What kind of citizen science projects are there?
Transkribus has been used in many different citizen science projects in digital humanities. Here are two good examples.
The Europeana project is an initiative funded by the European Union. It aims to digitise items of cultural heritage from museums, archives, and libraries across Europe and create a fully-accessible online collection. Many of those artefacts are handwritten sources, which are transcribed by citizen scientists via the Transcribathon platform.
Previously, Transcribathon only allowed volunteers to transcribe documents manually. But in 2021, Europeana and Transkribus collaborated on a new version of the platform, which would generate automatic transcriptions of the documents. These could then be proofread by the citizen scientists working on the project.

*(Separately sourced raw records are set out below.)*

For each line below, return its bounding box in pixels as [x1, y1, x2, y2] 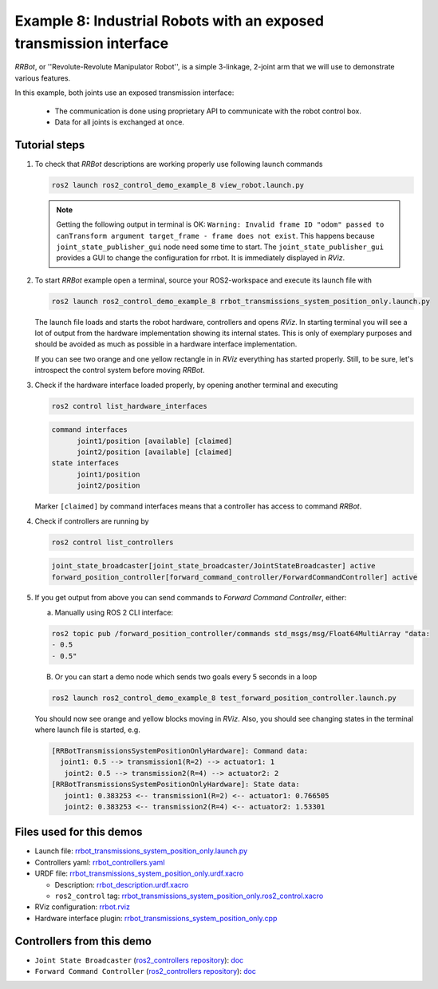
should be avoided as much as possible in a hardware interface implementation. [34, 339, 298, 349]
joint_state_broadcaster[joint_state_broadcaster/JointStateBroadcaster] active [51, 561, 376, 571]
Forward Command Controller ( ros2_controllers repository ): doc [34, 967, 257, 976]
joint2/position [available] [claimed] [77, 448, 233, 457]
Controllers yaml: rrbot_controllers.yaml [34, 857, 165, 867]
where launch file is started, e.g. [34, 725, 141, 734]
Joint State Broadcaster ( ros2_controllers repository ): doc [34, 955, 244, 965]
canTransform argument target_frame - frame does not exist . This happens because [56, 231, 375, 240]
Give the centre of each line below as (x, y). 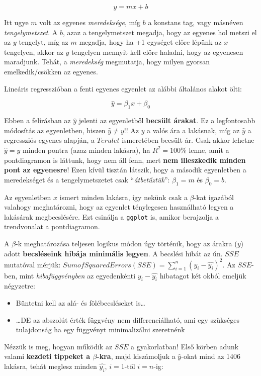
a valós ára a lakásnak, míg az (193, 130)
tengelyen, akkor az (34, 52)
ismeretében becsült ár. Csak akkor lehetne (188, 140)
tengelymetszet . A (31, 32)
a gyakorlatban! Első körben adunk (185, 346)
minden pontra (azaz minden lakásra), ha (86, 150)
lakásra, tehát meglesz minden (51, 366)
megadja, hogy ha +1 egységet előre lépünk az (150, 42)
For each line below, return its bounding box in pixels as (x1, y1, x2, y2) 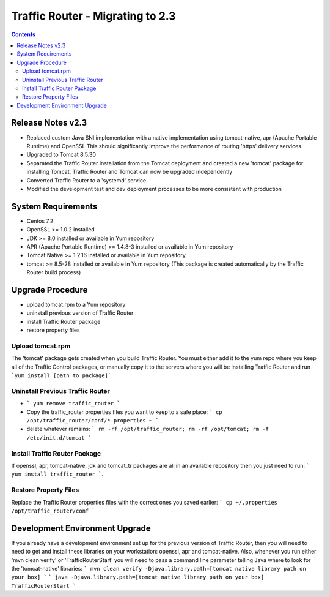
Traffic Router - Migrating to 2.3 (11, 9, 176, 23)
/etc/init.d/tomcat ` (26, 434, 92, 441)
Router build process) (26, 269, 81, 276)
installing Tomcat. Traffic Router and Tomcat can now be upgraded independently (26, 168, 233, 176)
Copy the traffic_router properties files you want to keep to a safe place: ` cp (26, 408, 222, 416)
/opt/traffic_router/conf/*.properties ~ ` (26, 417, 159, 424)
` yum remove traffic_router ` (26, 400, 120, 407)
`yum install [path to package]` (11, 372, 112, 379)

You can find out more information about the collaboration in this blog post.
Led by the Aarhus City Archives in Denmark, the RetroDigitaliserung project focuses on the digitalisation of sources written in old Gothic handwriting, which can be very difficult to read. The project is a collaboration between many small Danish archives, that would otherwise lack the resources to organise a project of this scale alone.

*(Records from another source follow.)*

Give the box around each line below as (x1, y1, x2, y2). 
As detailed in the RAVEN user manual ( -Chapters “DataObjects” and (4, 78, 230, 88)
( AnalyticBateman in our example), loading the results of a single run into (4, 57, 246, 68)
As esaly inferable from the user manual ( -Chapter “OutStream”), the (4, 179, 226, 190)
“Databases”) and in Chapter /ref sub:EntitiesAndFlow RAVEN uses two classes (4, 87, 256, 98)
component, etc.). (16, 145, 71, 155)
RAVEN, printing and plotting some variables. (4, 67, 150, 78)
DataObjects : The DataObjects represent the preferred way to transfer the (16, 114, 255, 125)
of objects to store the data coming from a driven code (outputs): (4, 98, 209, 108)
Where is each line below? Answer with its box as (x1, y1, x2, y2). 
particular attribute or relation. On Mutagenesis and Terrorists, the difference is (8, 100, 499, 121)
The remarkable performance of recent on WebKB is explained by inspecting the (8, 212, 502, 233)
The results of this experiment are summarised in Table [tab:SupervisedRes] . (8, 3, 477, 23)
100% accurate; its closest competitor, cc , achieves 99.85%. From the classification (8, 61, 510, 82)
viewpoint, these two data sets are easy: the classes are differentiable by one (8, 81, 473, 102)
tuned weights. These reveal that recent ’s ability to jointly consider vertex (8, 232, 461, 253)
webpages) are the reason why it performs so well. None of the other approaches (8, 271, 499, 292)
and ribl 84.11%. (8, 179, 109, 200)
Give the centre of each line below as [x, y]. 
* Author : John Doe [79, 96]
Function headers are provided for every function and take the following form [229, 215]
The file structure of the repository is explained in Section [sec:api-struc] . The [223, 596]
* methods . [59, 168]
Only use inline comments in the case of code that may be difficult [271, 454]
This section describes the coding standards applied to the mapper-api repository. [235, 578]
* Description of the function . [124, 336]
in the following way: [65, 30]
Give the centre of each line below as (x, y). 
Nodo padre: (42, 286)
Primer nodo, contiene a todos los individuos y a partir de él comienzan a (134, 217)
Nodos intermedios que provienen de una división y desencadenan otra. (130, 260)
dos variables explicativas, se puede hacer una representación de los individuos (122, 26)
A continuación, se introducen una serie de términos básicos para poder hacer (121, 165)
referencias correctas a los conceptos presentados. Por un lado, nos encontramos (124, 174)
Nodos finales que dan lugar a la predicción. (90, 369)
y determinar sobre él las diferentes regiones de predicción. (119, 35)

RetroDigitaliserung trains citizen scientists, the majority of who are already of retirement age, to transcribe sources using Transkribus. To do this, they organise workshops around the country and create online resources, teaching the volunteers how to use the software. They have also worked with history students at the University of Aarhus. As the volunteers complete transcriptions, these are published on the project website, making them accessible to everyone.
Anette Larner of the RetroDigitaliserung project recently did a wonderful presentation about the project, which you can find on YouTube.
How can I set up my own citizen science project with Transkribus?
Transkribus is ideal for citizen science projects in digital humanities. The platform allows many different people to work on the same documents or collections, making it easy to combine with citizen science methods.
The first step is to learn how Transkribus works yourself. Having a good knowledge of the platform will help you to set up the project in the most efficient way and solve any problems that the volunteers are having. If you’ve never used Transkribus before, there are plenty of how-to guides on our website, as well as video tutorials on YouTube.
Once you have some experience in Transkribus, you can set up a citizen science project. To do this, all the documents that need transcribing should be uploaded to Transkribus and organised into a collection. This collection can then be shared with the volunteers. Each citizen scientist also needs their own Transkribus account, so that they can view the collection that has been shared with them.
The volunteers can then either create their own manual transcriptions of the documents or proofread the automatic transcriptions created by Transkribus. If you are training your own model for the project, you will first need to provide a certain number of manual transcriptions, known as “Ground Truths” (you can find out more about Ground Truths and the training process in this how-to guide). These can also be transcribed by citizen scientists.
If you need to train your citizen scientists to read a certain type of handwriting before they start work on the actual transcriptions, we can also recommend the Transkribus Learn platform. Transkribus Learn teaches people how to read many older styles of handwriting through a series of quizzes, which become progressively harder as time goes on. You can also add your own documents to the platform and train your volunteers in the specific handwriting used in your project.